- INSTRUCTIONS FOR THE TASK -
Look through the entries below for the line that contains "http://delaware.craigslist.org/pts/5472232708.html", then set down that line and each one after it exactly, through the last.

SOURCE DATA below:

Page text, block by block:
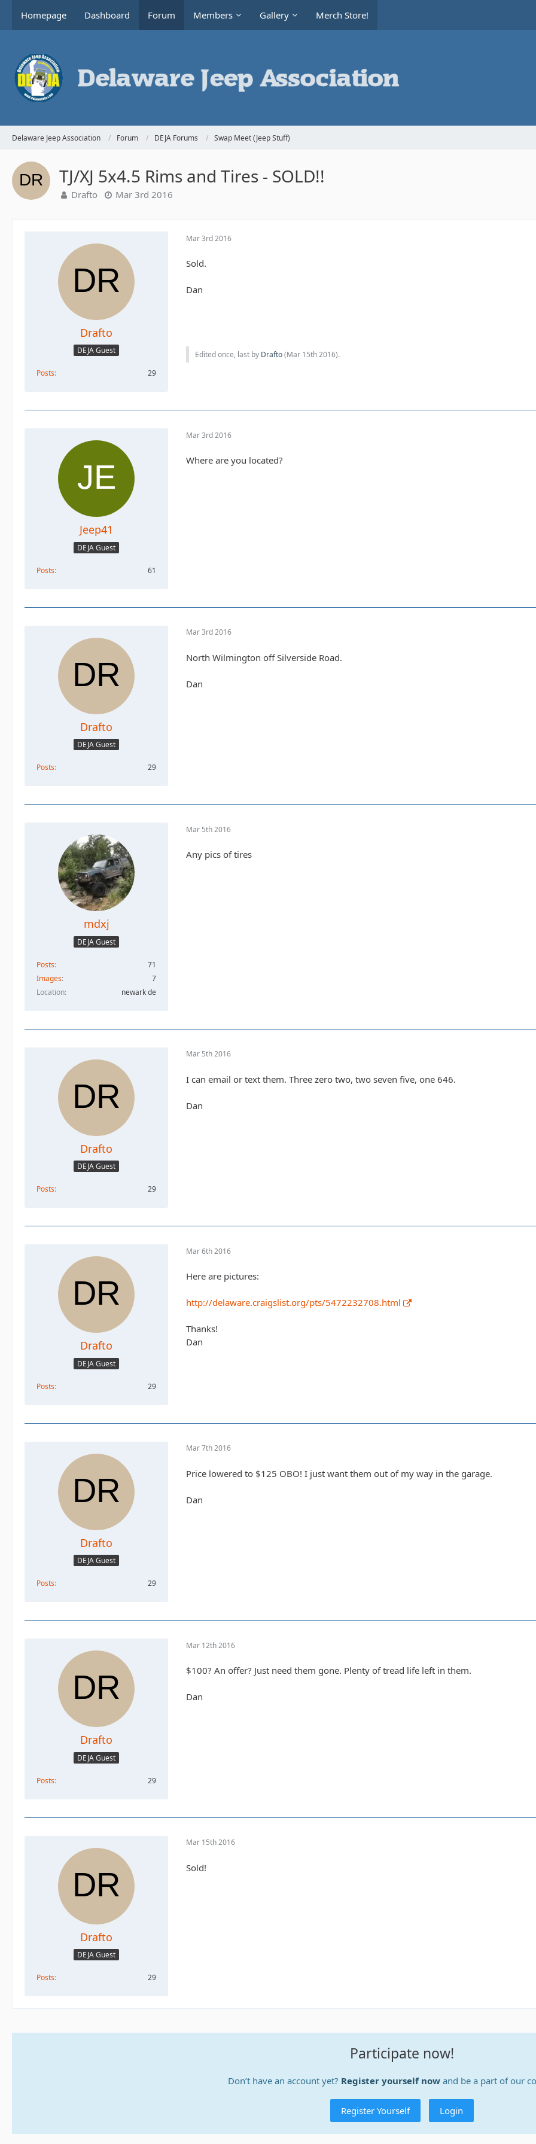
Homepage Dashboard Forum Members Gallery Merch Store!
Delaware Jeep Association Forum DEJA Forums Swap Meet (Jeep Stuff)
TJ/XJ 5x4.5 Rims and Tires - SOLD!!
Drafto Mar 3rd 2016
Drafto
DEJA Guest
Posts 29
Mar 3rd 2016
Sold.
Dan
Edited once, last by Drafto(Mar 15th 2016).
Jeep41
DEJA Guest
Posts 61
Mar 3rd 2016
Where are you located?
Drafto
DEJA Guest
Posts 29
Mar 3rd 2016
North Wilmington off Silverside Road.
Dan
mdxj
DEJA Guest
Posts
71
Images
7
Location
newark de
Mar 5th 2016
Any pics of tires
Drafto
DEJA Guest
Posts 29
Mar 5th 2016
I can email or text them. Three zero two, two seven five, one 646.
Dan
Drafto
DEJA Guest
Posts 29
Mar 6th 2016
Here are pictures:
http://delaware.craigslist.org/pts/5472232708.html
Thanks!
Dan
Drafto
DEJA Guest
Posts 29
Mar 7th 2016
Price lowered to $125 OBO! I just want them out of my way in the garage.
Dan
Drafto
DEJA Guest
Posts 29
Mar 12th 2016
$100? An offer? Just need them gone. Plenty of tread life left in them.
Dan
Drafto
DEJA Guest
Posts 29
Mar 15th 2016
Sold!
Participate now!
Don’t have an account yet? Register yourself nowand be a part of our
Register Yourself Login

End of SOURCE DATA.

- EXERCISE RESPONSE -
http://delaware.craigslist.org/pts/5472232708.html
Thanks!
Dan
Drafto
DEJA Guest
Posts 29
Mar 7th 2016
Price lowered to $125 OBO! I just want them out of my way in the garage.
Dan
Drafto
DEJA Guest
Posts 29
Mar 12th 2016
$100? An offer? Just need them gone. Plenty of tread life left in them.
Dan
Drafto
DEJA Guest
Posts 29
Mar 15th 2016
Sold!
Participate now!
Don’t have an account yet? Register yourself nowand be a part of our
Register Yourself Login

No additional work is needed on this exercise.